China’s Share of Bitcoin Mining Drops as Kazakhstan Soars to Popularity
China’s crackdown on mining Bitcoin (BTC) and other cryptocurrencies has begun to take effect on the global distribution of mining capacity. According to Cambridge Centre for Alternative Finance, the country accounted for roughly 46% of the electric supply used for Bitcoin mining in April. During this period, Kazakhstan has emerged as the third-biggest player in the crypto mining scene, with a six-fold increase in its share of global BTC mining.
China’s Bitcoin Mining Capacity Plummets as Kazakhstan Becomes Popular With Miners
Research published by Cambridge on Thursday indicated that the much-anticipated diversification of the crypto mining industry is in progress after China implemented severe restrictions against miners this year.
As a result of the ongoing mass exodus of BTC miners from China, its neighbor Kazakhstan is fast becoming one of the top contributors to the mining industry. The country’s share of Bitcoin mining has gone from a mere 1.4% in September 2019 to 8.2% in April.
The US has risen to the second spot, with its mining share up from 4.1% to 16.8% in the same time period. While Russia and Iran stand at the fourth and fifth places respectively.
Mining Bitcoin or any other cryptocurrency is a highly energy-intensive process that involves solving complex mathematical puzzles. Also, unlike most cryptos, Bitcoin can only be mined using specialized computers — like ASIC miners — that are optimized to solve algorithmic problems. Still, the currency’s rising price has turned mining into a lucrative profession that is now part of an industry generating millions in revenue and selling necessary equipment to miners.

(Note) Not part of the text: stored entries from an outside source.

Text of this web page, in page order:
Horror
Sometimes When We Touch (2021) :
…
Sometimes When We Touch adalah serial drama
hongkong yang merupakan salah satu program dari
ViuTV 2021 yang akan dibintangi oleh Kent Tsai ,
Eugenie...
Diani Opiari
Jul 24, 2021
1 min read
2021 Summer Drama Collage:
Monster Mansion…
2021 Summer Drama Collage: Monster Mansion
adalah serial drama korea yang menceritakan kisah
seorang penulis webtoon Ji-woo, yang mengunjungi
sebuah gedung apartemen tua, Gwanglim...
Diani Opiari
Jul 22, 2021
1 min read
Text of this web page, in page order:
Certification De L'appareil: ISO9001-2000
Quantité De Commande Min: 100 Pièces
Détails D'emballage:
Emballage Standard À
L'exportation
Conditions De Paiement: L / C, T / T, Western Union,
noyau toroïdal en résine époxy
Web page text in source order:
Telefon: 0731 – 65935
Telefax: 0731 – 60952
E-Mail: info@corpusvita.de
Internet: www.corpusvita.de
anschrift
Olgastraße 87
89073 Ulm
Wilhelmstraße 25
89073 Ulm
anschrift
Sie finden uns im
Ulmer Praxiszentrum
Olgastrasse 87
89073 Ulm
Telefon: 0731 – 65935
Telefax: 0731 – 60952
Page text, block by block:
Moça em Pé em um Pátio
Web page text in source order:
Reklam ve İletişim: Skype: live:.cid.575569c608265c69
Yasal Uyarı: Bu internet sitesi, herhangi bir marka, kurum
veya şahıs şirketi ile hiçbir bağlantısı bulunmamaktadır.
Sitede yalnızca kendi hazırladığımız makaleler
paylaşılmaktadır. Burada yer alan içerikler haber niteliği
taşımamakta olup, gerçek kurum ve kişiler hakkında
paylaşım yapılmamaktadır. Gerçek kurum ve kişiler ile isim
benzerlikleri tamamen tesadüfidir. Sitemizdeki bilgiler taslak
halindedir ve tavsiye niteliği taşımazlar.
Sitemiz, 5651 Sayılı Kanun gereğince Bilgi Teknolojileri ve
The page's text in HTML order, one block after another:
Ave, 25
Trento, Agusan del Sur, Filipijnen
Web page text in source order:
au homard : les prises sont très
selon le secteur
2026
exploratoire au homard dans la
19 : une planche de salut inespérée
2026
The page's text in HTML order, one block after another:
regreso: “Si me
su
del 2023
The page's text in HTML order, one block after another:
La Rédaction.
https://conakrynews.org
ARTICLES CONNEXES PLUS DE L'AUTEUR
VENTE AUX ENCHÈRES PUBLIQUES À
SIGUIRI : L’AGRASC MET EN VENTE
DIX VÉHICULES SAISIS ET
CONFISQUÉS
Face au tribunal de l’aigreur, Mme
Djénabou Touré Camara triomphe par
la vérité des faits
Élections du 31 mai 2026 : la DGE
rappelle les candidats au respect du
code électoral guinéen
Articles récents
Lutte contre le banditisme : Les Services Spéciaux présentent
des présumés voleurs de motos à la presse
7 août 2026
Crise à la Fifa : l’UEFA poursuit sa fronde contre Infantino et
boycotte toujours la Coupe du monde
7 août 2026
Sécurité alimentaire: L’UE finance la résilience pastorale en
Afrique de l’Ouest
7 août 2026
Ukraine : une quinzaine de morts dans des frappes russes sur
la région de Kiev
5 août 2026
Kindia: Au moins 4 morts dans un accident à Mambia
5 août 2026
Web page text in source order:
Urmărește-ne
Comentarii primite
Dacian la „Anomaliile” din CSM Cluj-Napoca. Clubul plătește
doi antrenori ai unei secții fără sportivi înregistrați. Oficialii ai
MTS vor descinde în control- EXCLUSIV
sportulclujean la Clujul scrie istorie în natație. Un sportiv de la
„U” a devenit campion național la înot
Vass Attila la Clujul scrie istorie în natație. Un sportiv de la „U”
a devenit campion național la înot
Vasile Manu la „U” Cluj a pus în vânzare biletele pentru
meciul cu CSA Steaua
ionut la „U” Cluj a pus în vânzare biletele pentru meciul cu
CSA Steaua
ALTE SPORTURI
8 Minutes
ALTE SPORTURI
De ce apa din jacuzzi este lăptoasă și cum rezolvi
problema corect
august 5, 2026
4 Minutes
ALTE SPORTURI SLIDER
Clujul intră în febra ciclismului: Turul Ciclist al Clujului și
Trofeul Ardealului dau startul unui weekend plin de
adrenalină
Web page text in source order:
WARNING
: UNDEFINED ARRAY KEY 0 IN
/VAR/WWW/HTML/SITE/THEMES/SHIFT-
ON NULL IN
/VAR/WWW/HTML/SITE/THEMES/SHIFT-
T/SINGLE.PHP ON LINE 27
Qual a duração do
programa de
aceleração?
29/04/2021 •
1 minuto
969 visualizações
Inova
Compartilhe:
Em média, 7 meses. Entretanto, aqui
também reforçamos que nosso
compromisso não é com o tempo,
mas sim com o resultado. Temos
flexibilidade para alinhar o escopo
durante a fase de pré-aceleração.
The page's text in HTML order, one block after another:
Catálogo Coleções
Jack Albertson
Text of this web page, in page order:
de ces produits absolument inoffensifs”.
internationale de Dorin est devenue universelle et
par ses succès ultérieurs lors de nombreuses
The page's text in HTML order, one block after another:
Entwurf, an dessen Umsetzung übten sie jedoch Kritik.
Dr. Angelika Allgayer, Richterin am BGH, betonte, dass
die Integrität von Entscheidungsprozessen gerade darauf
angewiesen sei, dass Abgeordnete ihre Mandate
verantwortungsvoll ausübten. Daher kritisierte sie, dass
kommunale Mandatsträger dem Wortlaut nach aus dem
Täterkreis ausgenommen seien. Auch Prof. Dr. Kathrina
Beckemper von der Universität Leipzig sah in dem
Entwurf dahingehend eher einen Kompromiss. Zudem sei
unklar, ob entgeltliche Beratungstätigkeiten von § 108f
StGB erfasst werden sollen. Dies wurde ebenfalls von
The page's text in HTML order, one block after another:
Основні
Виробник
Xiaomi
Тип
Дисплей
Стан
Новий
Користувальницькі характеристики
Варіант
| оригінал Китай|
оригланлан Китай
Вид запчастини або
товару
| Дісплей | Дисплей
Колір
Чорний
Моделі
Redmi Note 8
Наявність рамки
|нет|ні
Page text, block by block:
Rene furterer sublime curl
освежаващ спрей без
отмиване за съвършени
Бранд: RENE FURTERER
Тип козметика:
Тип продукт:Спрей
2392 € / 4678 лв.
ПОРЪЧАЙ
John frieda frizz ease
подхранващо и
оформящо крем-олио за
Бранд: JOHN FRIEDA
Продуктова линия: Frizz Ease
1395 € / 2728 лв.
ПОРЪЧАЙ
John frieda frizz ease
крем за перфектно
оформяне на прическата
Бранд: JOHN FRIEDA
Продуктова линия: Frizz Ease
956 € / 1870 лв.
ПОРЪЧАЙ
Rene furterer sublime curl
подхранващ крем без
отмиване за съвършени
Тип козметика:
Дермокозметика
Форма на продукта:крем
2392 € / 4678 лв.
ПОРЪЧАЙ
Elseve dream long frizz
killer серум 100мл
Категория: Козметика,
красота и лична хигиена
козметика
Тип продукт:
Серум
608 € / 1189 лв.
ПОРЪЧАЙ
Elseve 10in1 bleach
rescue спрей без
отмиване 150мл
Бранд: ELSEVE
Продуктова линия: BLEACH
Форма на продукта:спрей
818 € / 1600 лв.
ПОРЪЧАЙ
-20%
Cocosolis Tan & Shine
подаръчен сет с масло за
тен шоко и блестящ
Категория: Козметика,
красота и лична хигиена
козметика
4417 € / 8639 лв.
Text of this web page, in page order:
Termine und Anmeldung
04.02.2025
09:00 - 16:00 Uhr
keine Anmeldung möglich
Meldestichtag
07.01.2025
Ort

Bitcoin Mining and Its Impact on Environment
The burgeoning mining industry has drawn criticism for its harmful impact on the environment. Crypto mining activities in China have been especially condemned due to the country’s reliance on coal power. The last few months have seen local authorities in Xinjiang, Sichuan and Inner Mongolia suspend electricity supply to mining operations in a sign of hardening stance against the sector.
However, Cambridge researcher Michael Rauchs opines that its difficult to determine the contribution of different energy sources to Bitcoin mining. His data shows that hydropower-rich provinces like Sichuan witnessed a heavy influx of miners during the rainy season. Consequently, the overall mining power in China increased from 14.9% at the beginning of rains to 61.1% during peak season. At the same time, Xinjiang’s share plunged from 55.1% to 9.6%.
Bitcoin’s image as a futuristic asset has suffered a great blow in the last few months as more investors have prioritized sustainable and ethical models of business. In May, the primary cryptocurrency lost half its value after Elon Musk declared that Tesla would stop taking BTC payments until miners transition to green energy resources. Later in June, Musk tweeted that he would reconsider Bitcoin at Tesla if miners confirm sufficient usage of renewable energy.